Voor een gelijkmatig versnelde rechtlijnige beweging in verticale richting wordt de y-as als referentieas genomen. De positieve richting wordt naar boven genomen en de negatieve richting naar beneden..
Op deze manier zijn de vergelijkingen van positie, snelheid en versnelling als functie van de tijd:
a = g = -9,8 m / stwee (-32 ft / stwee
y = yof + vof . t + ½ gttwee
Waar enof is de beginpositie van de mobiel en vof is de beginsnelheid. Onthoud dat bij de verticale opwaartse worp de beginsnelheid noodzakelijkerwijs anders is dan 0.
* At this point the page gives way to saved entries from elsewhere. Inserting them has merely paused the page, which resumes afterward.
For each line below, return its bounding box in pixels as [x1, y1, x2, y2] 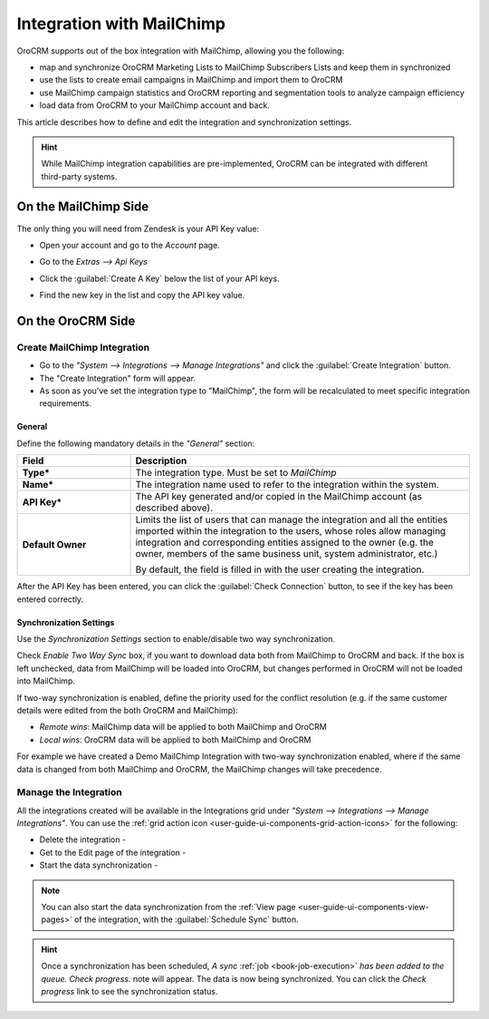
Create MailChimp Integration [16, 341, 149, 354]
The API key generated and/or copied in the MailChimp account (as [135, 490, 423, 503]
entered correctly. [16, 594, 84, 605]
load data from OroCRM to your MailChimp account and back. [39, 100, 271, 111]
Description [135, 454, 187, 467]
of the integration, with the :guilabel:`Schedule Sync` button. [73, 914, 299, 925]
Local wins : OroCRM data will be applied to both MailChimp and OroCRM [39, 734, 312, 745]
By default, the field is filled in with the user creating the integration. [135, 563, 425, 576]
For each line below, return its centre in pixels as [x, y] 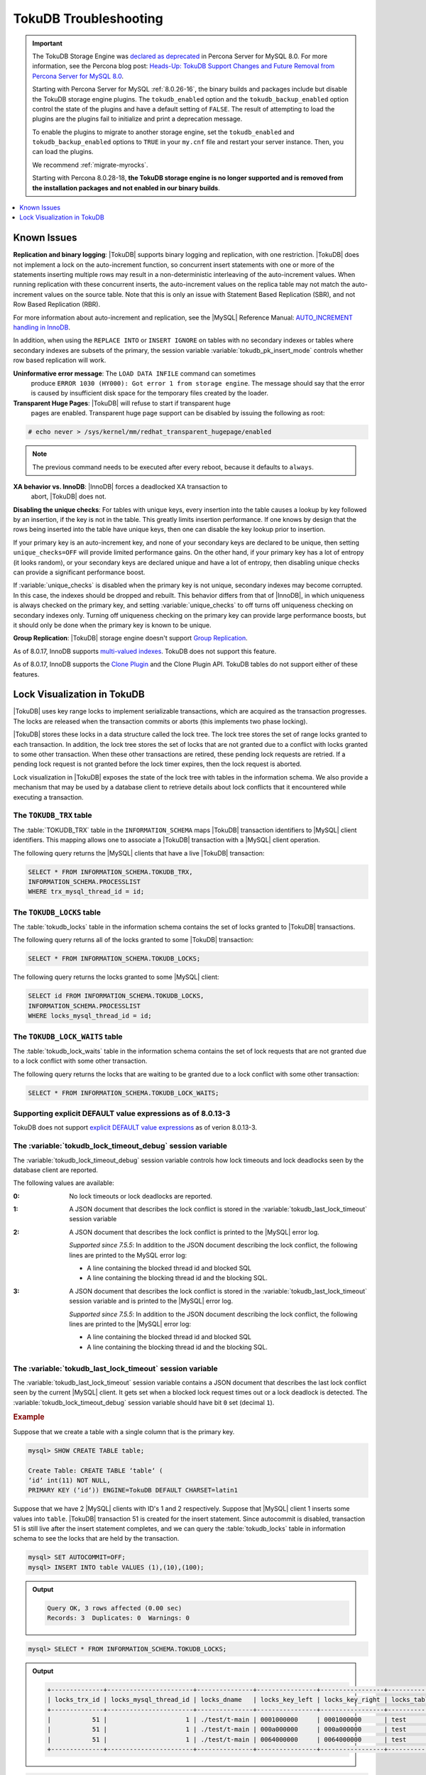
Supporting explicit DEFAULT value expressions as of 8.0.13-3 [122, 1113]
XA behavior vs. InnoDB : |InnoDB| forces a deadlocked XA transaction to [120, 486]
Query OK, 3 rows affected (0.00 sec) [115, 1608]
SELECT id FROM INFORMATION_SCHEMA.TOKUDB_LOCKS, [116, 996]
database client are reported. [56, 1170]
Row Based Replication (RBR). [57, 305]
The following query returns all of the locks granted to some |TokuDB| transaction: [133, 940]
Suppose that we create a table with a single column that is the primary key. [124, 1431]
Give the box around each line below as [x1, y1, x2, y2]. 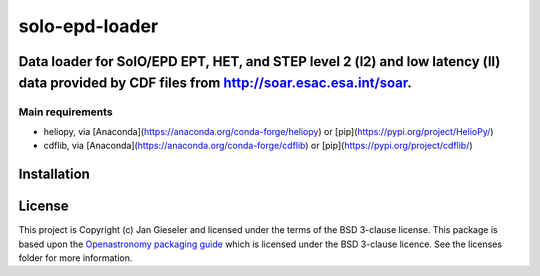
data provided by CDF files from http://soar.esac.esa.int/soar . [18, 74, 412, 91]
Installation [18, 166, 90, 183]
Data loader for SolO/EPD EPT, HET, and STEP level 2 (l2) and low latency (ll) [18, 53, 501, 70]
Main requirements [18, 105, 114, 119]
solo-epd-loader [18, 15, 159, 37]
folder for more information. [18, 252, 133, 264]
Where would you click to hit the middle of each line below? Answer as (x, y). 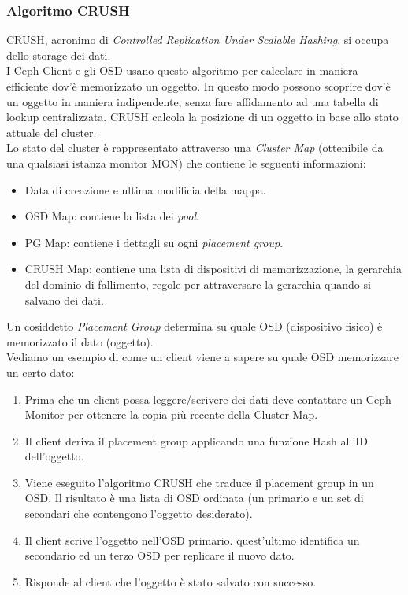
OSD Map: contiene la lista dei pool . (112, 216)
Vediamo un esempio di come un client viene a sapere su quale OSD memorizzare (202, 357)
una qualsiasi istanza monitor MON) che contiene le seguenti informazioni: (186, 163)
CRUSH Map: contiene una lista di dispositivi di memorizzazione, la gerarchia (213, 269)
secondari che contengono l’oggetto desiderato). (139, 514)
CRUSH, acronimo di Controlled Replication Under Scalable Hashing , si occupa (198, 40)
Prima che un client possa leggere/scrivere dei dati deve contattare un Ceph (208, 399)
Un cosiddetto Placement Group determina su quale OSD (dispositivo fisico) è (195, 326)
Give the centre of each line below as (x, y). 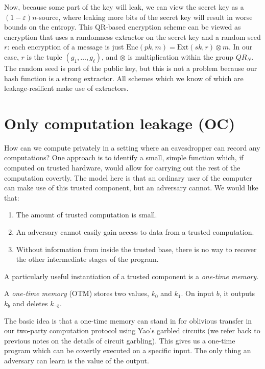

Die kan worden geschreven als:
en enof = vof . t + ½ gttwee
Δy = vof . t + ½ gttwee
Met ΔY zijnde de verplaatsing die wordt bewerkstelligd door het mobiele deeltje. In eenheden van het internationale systeem worden zowel de positie als de verplaatsing gegeven in meters (m).
v = vof + g. t
Het is mogelijk om een vergelijking af te leiden die de verplaatsing koppelt aan de snelheid, zonder dat de tijd erin tussenkomt. Hiervoor wordt de tijd van de laatste vergelijking gewist:
Δy = vof . t + ½ gttwee
Het vierkant is ontwikkeld met behulp van het opmerkelijke product en termen worden gehergroepeerd.
Deze vergelijking is handig als je geen tijd hebt, maar in plaats daarvan snelheden en verplaatsingen, zoals je zult zien in het gedeelte over opgeloste voorbeelden..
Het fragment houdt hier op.